• [Source data]:
# # #

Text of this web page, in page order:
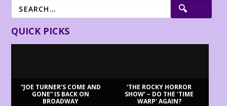
QUICK PICKS
“JOE TURNER’S COME AND
GONE” IS BACK ON
BROADWAY
‘THE ROCKY HORROR
SHOW’ – DO THE ‘TIME
WARP’ AGAIN?
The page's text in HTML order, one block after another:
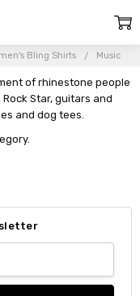
Bling Shirts Music
of rhinestone people
Star, guitars and
and dog tees.
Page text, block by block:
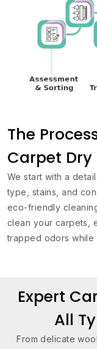
The
Carpet
We start with a
type, stains, and
eco-friendly
clean your carpets,
trapped odors
Expert
All
From delicate
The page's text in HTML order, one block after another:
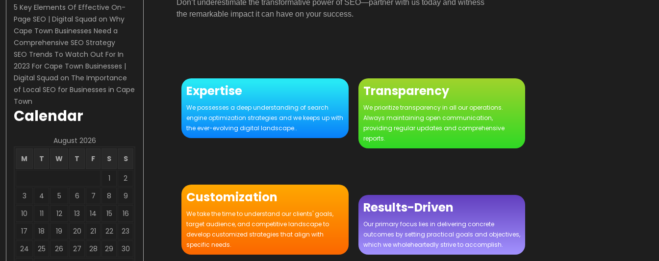
5 Key Elements Of Effective On-
Page SEO | Digital Squad onWhy
Cape Town Businesses Need a
Comprehensive SEO Strategy
SEO Trends To Watch Out For In
2023 For Cape Town Businesses |
Digital Squad on The Importance
of Local SEO for Businesses in Cape
Town
Calendar
August 2026
M
T W T F S
S
1
2
3
4 5 6 7 8
9
10
11 12 13 14 15
16
17
18 19 20 21 22
23
24
25 26 27 28 29
30
Don’t underestimate the transformative power of SEO—partner with us today and witness
the remarkable impact it can have on your success.
Expertise
We possesses a deep understanding of search
engine optimization strategies and we keeps up with
the ever-evolving digital landscape..
Customization
We take the time to understand our clients' goals,
target audience, and competitive landscape to
develop customized strategies that align with
specific needs.
Transparency
We prioritize transparency in all our operations.
Always maintaining open communication,
providing regular updates and comprehensive
reports.
Results-Driven
Our primary focus lies in delivering concrete
outcomes by setting practical goals and objectives,
which we wholeheartedly strive to accomplish.
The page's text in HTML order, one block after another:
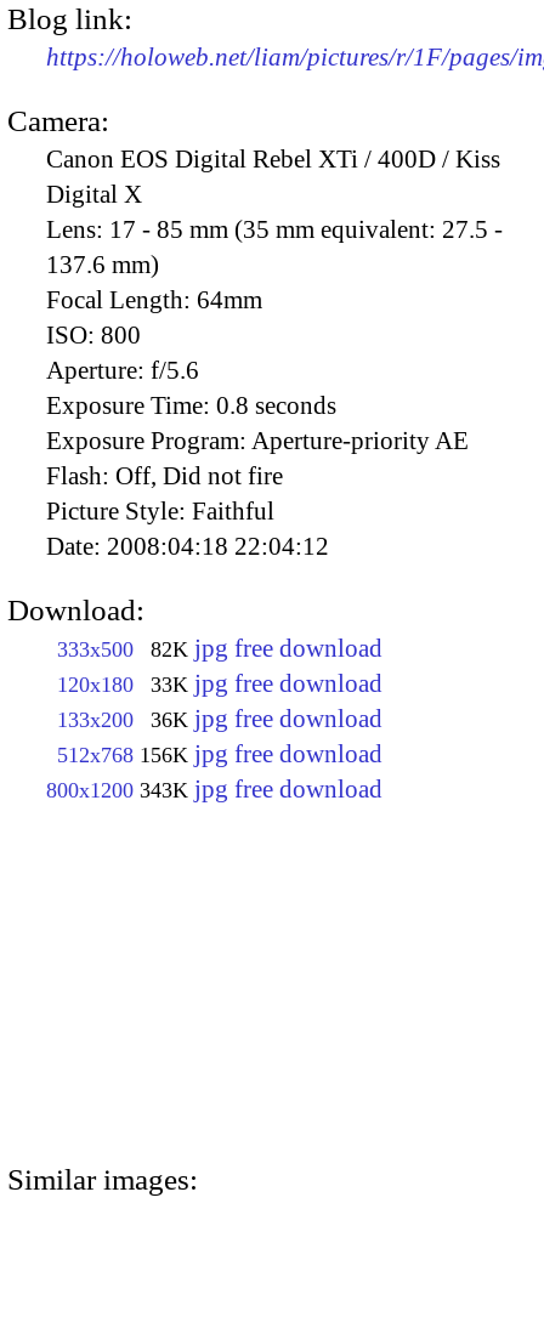
Blog link:
https://holoweb.net/liam/pictures/r/1F/pages/
Camera:
Canon EOS Digital Rebel XTi / 400D / Kiss
Digital X
Lens: 17 - 85 mm (35 mm equivalent: 27.5 -
137.6 mm)
Focal Length: 64mm
ISO: 800
Aperture: f/5.6
Exposure Time: 0.8 seconds
Exposure Program: Aperture-priority AE
Flash: Off, Did not fire
Picture Style: Faithful
Date: 2008:04:18 22:04:12
Download:
333x500 82K jpg free download
120x180 33K jpg free download
133x200 36K jpg free download
512x768 156K jpg free download
800x1200 343K jpg free download
Similar images:
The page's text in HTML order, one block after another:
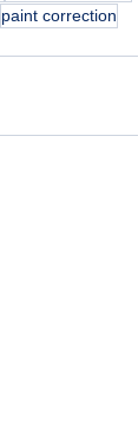
paint correction
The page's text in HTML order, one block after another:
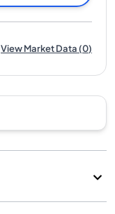
View Market Data(0)
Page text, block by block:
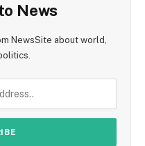
News
NewsSite about world,
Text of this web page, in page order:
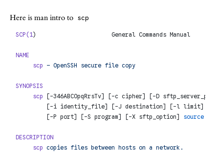
Here is man intro to scp
SCP(1)                      General Commands Manual
NAME
     scp
– OpenSSH secure file copy
SYNOPSIS
     scp
[-346ABCOpqRrsTv] [-c cipher] [-D
[-i identity_file] [-J destination] [-l limit] [-
         [-P port] [-S program] [-X sftp_option]
source ...
DESCRIPTION
     scp
copies files between hosts on a network.
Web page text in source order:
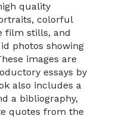
quality
colorful
film stills, and
photos showing
images are
essays by
also includes a
a bibliography,
quotes from the
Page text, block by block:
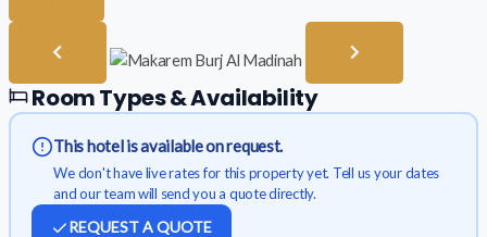
Room Types & Availability
This hotel is available on request.
We don't have live rates for this property yet. Tell us your dates
and our team will send you a quote directly.
REQUEST A QUOTE
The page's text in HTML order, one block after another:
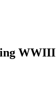
WWIII
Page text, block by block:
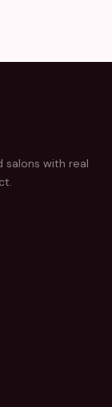
salons with real
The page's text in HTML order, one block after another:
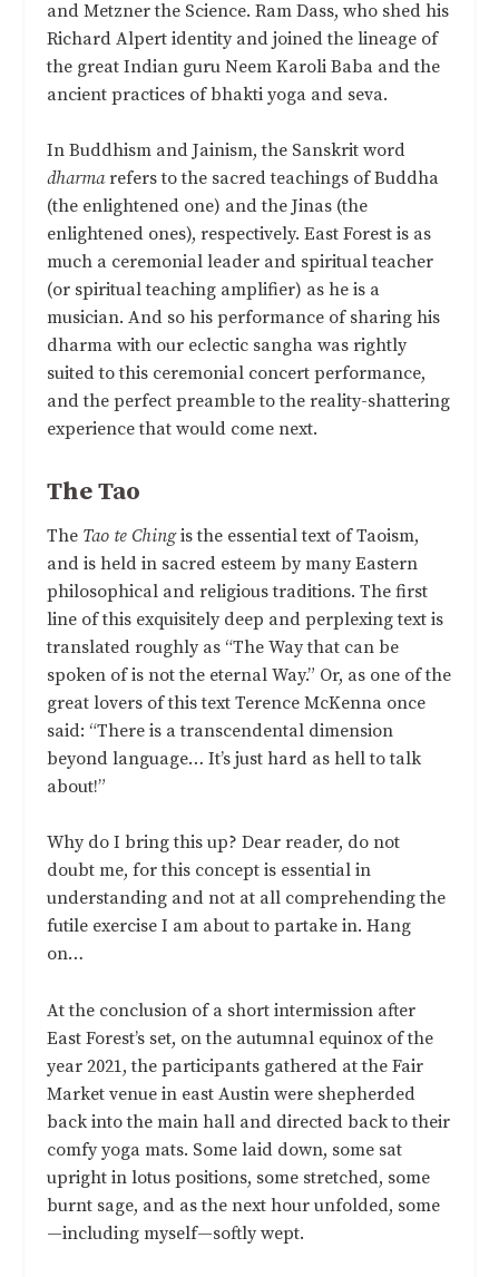
and Metzner the Science. Ram Dass, who shed his
Richard Alpert identity and joined the lineage of
the great Indian guru Neem Karoli Baba and the
ancient practices of bhakti yoga and seva.
In Buddhism and Jainism, the Sanskrit word
dharmarefers to the sacred teachings of Buddha
(the enlightened one) and the Jinas (the
enlightened ones), respectively. East Forest is as
much a ceremonial leader and spiritual teacher
(or spiritual teaching amplifier) as he is a
musician. And so his performance of sharing his
dharma with our eclectic sangha was rightly
suited to this ceremonial concert performance,
and the perfect preamble to the reality-shattering
experience that would come next.
The Tao
The Tao te Chingis the essential text of Taoism,
and is held in sacred esteem by many Eastern
philosophical and religious traditions. The first
line of this exquisitely deep and perplexing text is
translated roughly as “The Way that can be
spoken of is not the eternal Way.” Or, as one of the
great lovers of this text Terence McKenna once
said: “There is a transcendental dimension
beyond language… It’s just hard as hell to talk
about!”
Why do I bring this up? Dear reader, do not
doubt me, for this concept is essential in
understanding and not at all comprehending the
futile exercise I am about to partake in. Hang
on…
At the conclusion of a short intermission after
East Forest’s set, on the autumnal equinox of the
year 2021, the participants gathered at the Fair
Market venue in east Austin were shepherded
back into the main hall and directed back to their
comfy yoga mats. Some laid down, some sat
upright in lotus positions, some stretched, some
burnt sage, and as the next hour unfolded, some
—including myself—softly wept.
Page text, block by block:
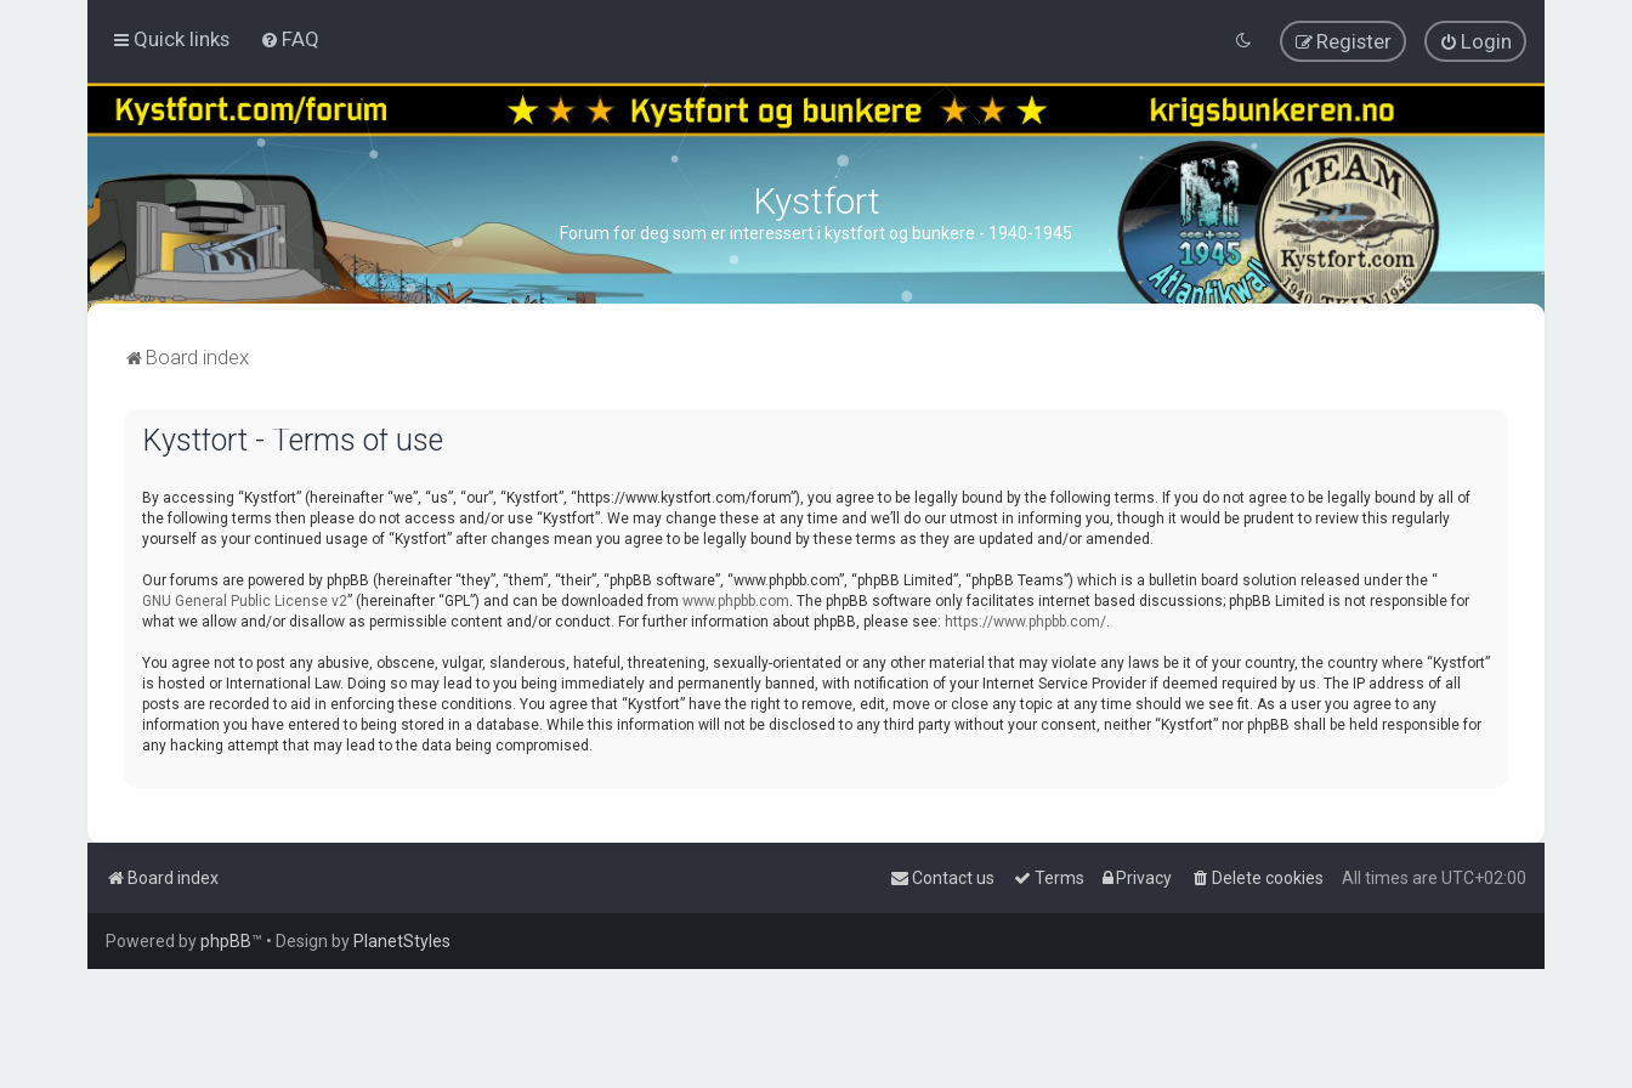
Quick links FAQ Login
Register
Kystfort
Forum for deg som er interessert i kystfort og bunkere - 1940-1945
Board index
Kystfort - Terms of use
By accessing “Kystfort” (hereinafter “we”, “us”, “our”, “Kystfort”, “https://www.kystfort.com/forum”), you agree to be legally bound by the following terms. If you do not agree to be legally bound by all of
the following terms then please do not access and/or use “Kystfort”. We may change these at any time and we’ll do our utmost in informing you, though it would be prudent to review this regularly
yourself as your continued usage of “Kystfort” after changes mean you agree to be legally bound by these terms as they are updated and/or amended.
Our forums are powered by phpBB (hereinafter “they”, “them”, “their”, “phpBB software”, “www.phpbb.com”, “phpBB Limited”, “phpBB Teams”) which is a bulletin board solution released under the “
GNU General Public License v2” (hereinafter “GPL”) and can be downloaded from www.phpbb.com. The phpBB software only facilitates internet based discussions; phpBB Limited is not responsible for
what we allow and/or disallow as permissible content and/or conduct. For further information about phpBB, please see: https://www.phpbb.com/.
You agree not to post any abusive, obscene, vulgar, slanderous, hateful, threatening, sexually-orientated or any other material that may violate any laws be it of your country, the country where “Kystfort”
is hosted or International Law. Doing so may lead to you being immediately and permanently banned, with notification of your Internet Service Provider if deemed required by us. The IP address of all
posts are recorded to aid in enforcing these conditions. You agree that “Kystfort” have the right to remove, edit, move or close any topic at any time should we see fit. As a user you agree to any
information you have entered to being stored in a database. While this information will not be disclosed to any third party without your consent, neither “Kystfort” nor phpBB shall be held responsible for
any hacking attempt that may lead to the data being compromised.
Board index All times are UTC+02:00
Delete cookies
Privacy
Terms
Contact us
Powered byphpBB™ • Design by PlanetStyles
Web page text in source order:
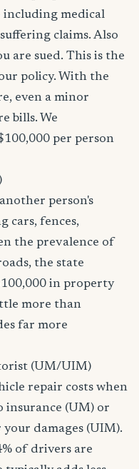
medical
claims. Also
are sued. This is the
policy. With the
even a minor
bills. We
per person
person's
cars, fences,
the prevalence of
the state
in property
more than
far more
(UM/UIM)
repair costs when
insurance (UM) or
damages (UIM).
of drivers are
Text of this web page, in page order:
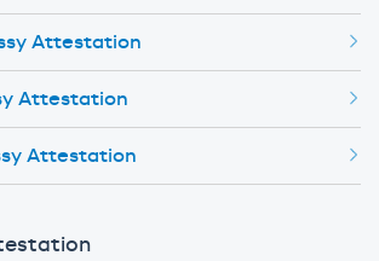
Attestation
Attestation
Attestation
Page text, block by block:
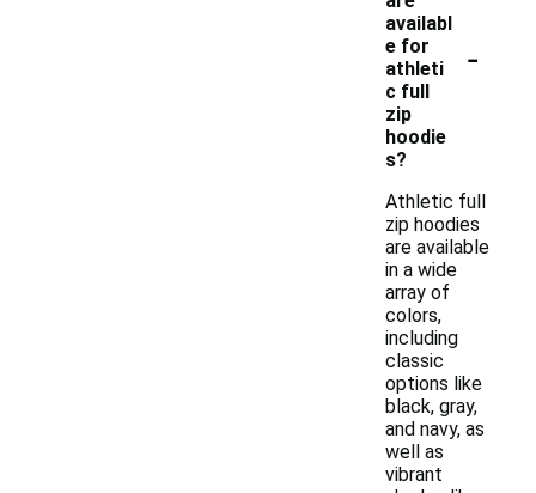
availabl
e for
athleti
c full
zip
hoodie
s?
-
Athletic full
zip hoodies
are available
in a wide
array of
colors,
including
classic
options like
black, gray,
and navy, as
well as
vibrant
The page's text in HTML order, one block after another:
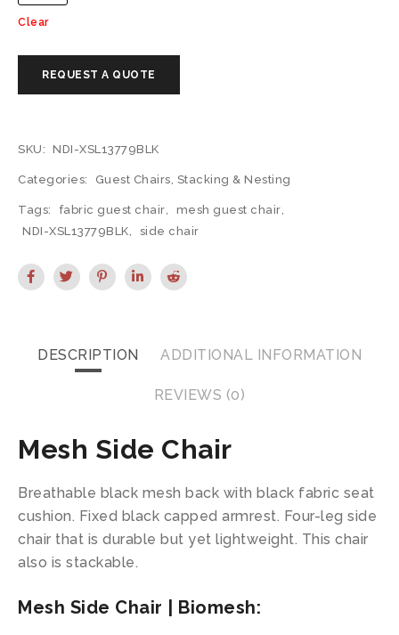
Clear
SKU: NDI-XSL13779BLK
Categories: Guest Chairs, Stacking & Nesting
Tags: fabric guest chair, mesh guest chair,
NDI-XSL13779BLK, side chair
DESCRIPTION ADDITIONAL INFORMATION
REVIEWS (0)
Mesh Side Chair
Breathable black mesh back with black fabric seat
cushion. Fixed black capped armrest. Four-leg side
chair that is durable but yet lightweight. This chair
also is stackable.
Mesh Side Chair | Biomesh:
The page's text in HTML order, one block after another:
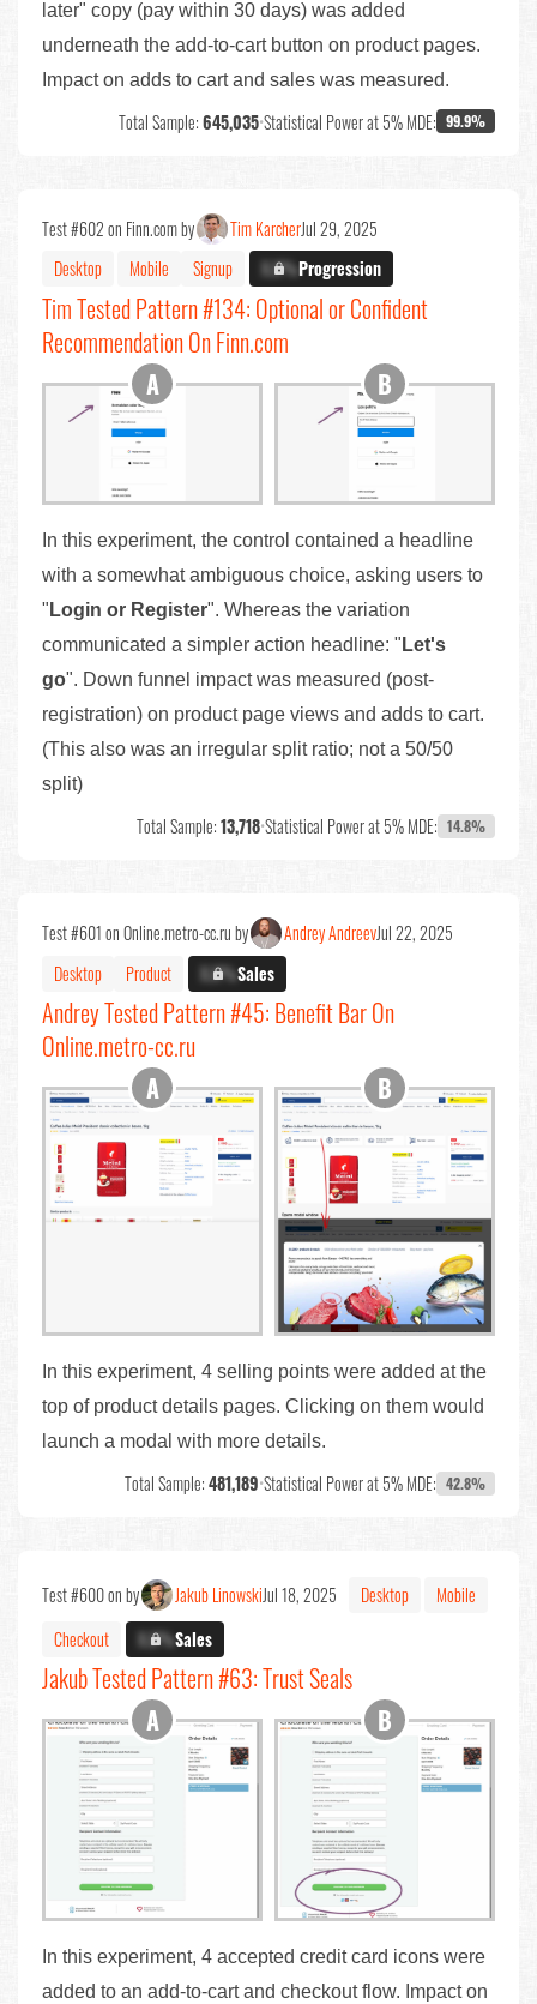
later" copy (pay within 30 days) was added
underneath the add-to-cart button on product pages.
Impact on adds to cart and sales was measured.
Total Sample:645,035•Statistical Power at 5% MDE: 99.9%
Test #602 on Finn.com by Tim KarcherJul 29, 2025
Desktop
Mobile Signup X.X%Progression
Tim Tested Pattern #134: Optional or Confident
Recommendation On Finn.com
In this experiment, the control contained a headline
with a somewhat ambiguous choice, asking users to
" Login or Register". Whereas the variation
communicated a simpler action headline: " Let's
go". Down funnel impact was measured (post-
registration) on product page views and adds to cart.
(This also was an irregular split ratio; not a 50/50
split)
Total Sample:13,718•Statistical Power at 5% MDE: 14.8%
Test #601 on Online.metro-cc.ru by Andrey AndreevJul 22, 2025
Desktop
Product X.X%Sales
Andrey Tested Pattern #45: Benefit Bar On
Online.metro-cc.ru
In this experiment, 4 selling points were added at the
top of product details pages. Clicking on them would
launch a modal with more details.
Total Sample:481,189•Statistical Power at 5% MDE: 42.8%
Test #600 on by Jakub LinowskiJul 18, 2025 Desktop
Mobile
Checkout
X.X%Sales
Jakub Tested Pattern #63: Trust Seals
In this experiment, 4 accepted credit card icons were
added to an add-to-cart and checkout flow. Impact on

# # #

• [Problem]: Pick out the lines above that hold the string "Statistical" and show them.

• [Result]:
Total Sample:645,035•Statistical Power at 5% MDE: 99.9%
Total Sample:13,718•Statistical Power at 5% MDE: 14.8%
Total Sample:481,189•Statistical Power at 5% MDE: 42.8%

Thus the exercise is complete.